### Input material

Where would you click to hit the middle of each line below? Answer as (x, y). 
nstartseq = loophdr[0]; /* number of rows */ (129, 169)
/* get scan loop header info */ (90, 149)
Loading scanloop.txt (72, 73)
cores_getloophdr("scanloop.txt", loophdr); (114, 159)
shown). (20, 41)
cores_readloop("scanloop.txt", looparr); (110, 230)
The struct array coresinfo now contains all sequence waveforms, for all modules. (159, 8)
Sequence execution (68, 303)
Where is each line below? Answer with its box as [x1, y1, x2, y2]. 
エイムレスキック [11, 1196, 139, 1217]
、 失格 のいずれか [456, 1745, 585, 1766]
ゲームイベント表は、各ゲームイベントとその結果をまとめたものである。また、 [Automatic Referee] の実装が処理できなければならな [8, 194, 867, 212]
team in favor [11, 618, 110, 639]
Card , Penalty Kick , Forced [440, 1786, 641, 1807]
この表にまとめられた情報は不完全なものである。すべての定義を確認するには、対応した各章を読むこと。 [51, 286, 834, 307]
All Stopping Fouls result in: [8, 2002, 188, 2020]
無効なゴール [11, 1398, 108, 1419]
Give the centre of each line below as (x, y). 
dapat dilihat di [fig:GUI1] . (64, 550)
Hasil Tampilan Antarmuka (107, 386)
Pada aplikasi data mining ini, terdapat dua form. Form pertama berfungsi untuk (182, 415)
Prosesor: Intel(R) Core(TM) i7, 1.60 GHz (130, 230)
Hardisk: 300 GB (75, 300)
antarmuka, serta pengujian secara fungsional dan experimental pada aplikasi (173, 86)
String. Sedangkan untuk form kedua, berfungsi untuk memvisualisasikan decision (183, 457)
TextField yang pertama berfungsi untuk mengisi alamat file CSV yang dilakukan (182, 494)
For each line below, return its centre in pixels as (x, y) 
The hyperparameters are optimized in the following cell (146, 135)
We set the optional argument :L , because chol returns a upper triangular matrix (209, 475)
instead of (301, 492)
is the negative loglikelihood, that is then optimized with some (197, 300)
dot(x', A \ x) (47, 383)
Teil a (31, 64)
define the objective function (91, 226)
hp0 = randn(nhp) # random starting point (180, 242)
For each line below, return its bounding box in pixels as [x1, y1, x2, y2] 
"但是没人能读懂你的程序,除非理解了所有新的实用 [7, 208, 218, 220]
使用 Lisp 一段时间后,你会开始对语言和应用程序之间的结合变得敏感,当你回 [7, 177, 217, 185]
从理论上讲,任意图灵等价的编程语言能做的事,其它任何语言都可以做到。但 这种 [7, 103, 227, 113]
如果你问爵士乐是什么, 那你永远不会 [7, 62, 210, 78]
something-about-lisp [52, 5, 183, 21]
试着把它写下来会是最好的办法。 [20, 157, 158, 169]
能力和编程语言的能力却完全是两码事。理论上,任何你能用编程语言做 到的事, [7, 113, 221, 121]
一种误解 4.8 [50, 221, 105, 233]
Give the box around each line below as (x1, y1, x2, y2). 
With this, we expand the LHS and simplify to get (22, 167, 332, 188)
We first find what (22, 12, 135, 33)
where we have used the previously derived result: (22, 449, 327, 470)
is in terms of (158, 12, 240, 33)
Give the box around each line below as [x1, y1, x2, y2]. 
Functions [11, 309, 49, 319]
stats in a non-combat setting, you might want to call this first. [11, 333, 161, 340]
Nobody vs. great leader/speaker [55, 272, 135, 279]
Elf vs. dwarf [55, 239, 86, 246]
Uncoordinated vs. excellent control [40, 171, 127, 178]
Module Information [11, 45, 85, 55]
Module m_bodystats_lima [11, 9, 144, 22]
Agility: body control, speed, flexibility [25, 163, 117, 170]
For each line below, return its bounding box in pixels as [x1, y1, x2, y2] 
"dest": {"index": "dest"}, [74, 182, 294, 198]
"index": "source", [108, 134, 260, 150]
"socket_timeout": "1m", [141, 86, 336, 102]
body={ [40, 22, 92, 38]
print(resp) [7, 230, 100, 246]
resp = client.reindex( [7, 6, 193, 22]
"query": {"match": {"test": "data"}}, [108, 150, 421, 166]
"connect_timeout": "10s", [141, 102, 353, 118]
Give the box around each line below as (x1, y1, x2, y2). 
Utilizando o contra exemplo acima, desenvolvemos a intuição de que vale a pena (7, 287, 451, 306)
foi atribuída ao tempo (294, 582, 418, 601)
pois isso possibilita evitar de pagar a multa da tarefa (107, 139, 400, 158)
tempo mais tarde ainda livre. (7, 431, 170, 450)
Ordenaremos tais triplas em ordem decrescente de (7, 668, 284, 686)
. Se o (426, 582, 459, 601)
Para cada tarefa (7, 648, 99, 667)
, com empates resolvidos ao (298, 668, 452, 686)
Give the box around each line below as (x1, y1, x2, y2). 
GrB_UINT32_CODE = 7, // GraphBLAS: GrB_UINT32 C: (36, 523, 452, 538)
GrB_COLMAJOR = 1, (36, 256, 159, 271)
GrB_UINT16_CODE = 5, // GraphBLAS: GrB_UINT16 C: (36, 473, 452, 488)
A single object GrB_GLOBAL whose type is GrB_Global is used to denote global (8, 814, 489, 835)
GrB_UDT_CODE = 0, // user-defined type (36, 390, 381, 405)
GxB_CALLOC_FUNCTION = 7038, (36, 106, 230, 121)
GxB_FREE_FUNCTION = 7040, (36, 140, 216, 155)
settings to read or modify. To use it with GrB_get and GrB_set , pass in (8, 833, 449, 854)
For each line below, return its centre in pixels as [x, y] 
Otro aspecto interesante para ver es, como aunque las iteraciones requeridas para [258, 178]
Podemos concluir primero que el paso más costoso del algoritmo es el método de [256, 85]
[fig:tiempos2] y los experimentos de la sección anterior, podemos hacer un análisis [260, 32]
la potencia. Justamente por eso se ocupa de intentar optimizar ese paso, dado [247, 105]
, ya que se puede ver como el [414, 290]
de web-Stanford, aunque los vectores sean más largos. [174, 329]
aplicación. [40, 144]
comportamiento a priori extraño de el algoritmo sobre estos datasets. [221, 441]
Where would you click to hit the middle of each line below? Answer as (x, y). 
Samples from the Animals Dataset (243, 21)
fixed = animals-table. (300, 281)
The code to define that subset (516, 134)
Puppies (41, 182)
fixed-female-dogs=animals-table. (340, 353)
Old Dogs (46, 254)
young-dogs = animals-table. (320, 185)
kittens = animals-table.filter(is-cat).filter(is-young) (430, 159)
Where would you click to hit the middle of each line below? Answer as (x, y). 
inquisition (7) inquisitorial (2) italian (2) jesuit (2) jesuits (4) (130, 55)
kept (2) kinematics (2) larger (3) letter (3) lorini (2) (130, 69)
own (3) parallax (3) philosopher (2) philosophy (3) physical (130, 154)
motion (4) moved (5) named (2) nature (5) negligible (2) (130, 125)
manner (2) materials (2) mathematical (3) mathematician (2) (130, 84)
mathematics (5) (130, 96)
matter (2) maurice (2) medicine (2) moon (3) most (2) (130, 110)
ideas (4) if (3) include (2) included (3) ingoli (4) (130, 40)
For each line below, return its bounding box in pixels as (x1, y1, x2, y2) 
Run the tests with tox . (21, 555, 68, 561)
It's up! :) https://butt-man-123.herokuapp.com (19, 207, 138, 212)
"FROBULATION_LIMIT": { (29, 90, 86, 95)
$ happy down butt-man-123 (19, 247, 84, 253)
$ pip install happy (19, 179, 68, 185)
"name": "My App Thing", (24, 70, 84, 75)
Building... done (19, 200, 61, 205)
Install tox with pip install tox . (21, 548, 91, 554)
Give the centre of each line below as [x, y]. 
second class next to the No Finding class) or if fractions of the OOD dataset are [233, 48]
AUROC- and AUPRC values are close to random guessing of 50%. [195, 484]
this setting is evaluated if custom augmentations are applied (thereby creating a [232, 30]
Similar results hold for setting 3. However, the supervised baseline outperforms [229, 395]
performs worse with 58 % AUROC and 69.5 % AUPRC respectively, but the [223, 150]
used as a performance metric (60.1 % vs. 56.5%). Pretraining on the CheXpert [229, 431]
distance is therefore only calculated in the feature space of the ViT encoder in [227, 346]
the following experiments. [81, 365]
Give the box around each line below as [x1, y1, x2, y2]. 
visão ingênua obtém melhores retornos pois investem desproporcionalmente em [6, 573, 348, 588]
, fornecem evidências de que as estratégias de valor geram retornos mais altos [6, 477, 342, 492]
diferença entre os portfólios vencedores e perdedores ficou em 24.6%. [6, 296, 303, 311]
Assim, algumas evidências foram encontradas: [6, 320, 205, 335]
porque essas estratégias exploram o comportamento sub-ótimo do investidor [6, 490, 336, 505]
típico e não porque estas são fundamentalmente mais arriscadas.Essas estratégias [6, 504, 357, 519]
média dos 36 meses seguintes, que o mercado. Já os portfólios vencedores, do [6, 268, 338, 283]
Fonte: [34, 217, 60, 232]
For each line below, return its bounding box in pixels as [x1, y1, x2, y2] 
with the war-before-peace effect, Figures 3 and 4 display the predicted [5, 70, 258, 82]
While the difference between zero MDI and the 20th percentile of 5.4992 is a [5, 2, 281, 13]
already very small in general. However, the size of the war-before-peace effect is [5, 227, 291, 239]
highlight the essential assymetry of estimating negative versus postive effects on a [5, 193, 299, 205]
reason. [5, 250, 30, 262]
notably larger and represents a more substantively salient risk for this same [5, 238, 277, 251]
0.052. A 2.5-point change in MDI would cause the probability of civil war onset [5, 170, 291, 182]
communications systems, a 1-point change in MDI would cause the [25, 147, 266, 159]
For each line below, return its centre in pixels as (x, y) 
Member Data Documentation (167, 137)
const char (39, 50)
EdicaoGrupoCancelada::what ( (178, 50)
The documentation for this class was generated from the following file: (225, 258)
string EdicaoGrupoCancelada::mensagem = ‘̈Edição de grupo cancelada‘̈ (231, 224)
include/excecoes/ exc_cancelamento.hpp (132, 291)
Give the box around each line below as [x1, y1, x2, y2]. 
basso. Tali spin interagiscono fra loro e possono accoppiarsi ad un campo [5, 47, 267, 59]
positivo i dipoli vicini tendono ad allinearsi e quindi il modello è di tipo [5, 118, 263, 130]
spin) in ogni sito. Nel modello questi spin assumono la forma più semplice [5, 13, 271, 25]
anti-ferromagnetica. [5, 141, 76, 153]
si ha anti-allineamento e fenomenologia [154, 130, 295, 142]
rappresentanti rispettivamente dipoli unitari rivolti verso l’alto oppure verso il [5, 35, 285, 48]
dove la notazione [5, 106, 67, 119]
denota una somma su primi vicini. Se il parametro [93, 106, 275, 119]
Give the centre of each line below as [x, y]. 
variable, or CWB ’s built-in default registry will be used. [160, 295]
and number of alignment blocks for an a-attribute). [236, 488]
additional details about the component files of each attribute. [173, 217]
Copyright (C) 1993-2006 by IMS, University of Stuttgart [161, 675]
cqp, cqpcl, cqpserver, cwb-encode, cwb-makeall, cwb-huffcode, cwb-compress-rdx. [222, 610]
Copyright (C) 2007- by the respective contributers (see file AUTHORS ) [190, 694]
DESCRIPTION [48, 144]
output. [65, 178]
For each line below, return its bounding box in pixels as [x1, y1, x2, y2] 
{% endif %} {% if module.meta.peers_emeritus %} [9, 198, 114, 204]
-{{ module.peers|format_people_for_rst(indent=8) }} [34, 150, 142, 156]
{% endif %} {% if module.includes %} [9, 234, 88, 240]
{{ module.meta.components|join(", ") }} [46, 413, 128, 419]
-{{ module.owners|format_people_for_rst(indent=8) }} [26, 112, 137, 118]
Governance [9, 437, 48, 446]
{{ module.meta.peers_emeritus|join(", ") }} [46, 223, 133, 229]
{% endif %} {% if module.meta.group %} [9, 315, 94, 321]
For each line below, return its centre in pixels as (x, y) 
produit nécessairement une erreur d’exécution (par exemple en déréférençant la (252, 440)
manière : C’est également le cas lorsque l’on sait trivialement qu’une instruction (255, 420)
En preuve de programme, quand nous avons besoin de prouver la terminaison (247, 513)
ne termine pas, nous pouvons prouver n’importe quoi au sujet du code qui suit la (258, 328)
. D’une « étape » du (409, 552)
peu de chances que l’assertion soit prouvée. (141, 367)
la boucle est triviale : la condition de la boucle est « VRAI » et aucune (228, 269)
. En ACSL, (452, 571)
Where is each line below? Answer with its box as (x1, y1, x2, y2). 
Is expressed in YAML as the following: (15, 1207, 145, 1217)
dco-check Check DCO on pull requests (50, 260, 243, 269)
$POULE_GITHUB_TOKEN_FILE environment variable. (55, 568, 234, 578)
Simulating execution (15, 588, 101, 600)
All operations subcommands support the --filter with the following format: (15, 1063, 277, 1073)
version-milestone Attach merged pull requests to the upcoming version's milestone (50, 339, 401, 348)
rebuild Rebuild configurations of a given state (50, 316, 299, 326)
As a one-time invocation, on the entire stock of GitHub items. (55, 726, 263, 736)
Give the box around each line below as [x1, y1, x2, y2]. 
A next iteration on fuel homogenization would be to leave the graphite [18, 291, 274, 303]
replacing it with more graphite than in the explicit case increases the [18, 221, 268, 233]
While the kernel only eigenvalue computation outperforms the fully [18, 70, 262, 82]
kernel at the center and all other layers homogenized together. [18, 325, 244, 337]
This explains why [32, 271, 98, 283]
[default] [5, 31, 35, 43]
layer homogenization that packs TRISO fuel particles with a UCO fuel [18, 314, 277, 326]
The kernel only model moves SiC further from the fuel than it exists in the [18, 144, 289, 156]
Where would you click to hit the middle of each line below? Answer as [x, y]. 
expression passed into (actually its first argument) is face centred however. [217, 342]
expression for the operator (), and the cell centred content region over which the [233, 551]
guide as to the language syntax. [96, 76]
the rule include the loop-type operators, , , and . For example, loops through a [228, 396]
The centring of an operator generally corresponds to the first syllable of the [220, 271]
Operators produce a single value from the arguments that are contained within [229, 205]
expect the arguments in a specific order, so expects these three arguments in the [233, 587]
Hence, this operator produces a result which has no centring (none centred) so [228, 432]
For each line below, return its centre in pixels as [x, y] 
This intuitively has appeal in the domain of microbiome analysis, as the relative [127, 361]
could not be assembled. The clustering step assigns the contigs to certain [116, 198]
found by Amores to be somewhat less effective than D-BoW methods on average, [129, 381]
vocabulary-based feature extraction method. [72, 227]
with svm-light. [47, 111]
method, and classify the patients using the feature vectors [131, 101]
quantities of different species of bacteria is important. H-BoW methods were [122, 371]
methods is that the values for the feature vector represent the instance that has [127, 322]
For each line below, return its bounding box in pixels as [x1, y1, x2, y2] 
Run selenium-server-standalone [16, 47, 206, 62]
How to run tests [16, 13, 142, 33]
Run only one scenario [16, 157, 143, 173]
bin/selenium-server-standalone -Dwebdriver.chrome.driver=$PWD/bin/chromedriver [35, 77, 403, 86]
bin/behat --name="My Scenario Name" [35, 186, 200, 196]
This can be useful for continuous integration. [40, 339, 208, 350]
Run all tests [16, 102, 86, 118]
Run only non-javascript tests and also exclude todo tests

######

• _What is needed_: Among the entries above, copy exactly only the lines starting with the one containing "ideas (4) if" and going through the one containing "visão ingênua obtém", both ends included.

• _Exercise answer_:
ideas (4) if (3) include (2) included (3) ingoli (4) (130, 40)
For each line below, return its bounding box in pixels as (x1, y1, x2, y2) 
Run the tests with tox . (21, 555, 68, 561)
It's up! :) https://butt-man-123.herokuapp.com (19, 207, 138, 212)
"FROBULATION_LIMIT": { (29, 90, 86, 95)
$ happy down butt-man-123 (19, 247, 84, 253)
$ pip install happy (19, 179, 68, 185)
"name": "My App Thing", (24, 70, 84, 75)
Building... done (19, 200, 61, 205)
Install tox with pip install tox . (21, 548, 91, 554)
Give the centre of each line below as [x, y]. 
second class next to the No Finding class) or if fractions of the OOD dataset are [233, 48]
AUROC- and AUPRC values are close to random guessing of 50%. [195, 484]
this setting is evaluated if custom augmentations are applied (thereby creating a [232, 30]
Similar results hold for setting 3. However, the supervised baseline outperforms [229, 395]
performs worse with 58 % AUROC and 69.5 % AUPRC respectively, but the [223, 150]
used as a performance metric (60.1 % vs. 56.5%). Pretraining on the CheXpert [229, 431]
distance is therefore only calculated in the feature space of the ViT encoder in [227, 346]
the following experiments. [81, 365]
Give the box around each line below as [x1, y1, x2, y2]. 
visão ingênua obtém melhores retornos pois investem desproporcionalmente em [6, 573, 348, 588]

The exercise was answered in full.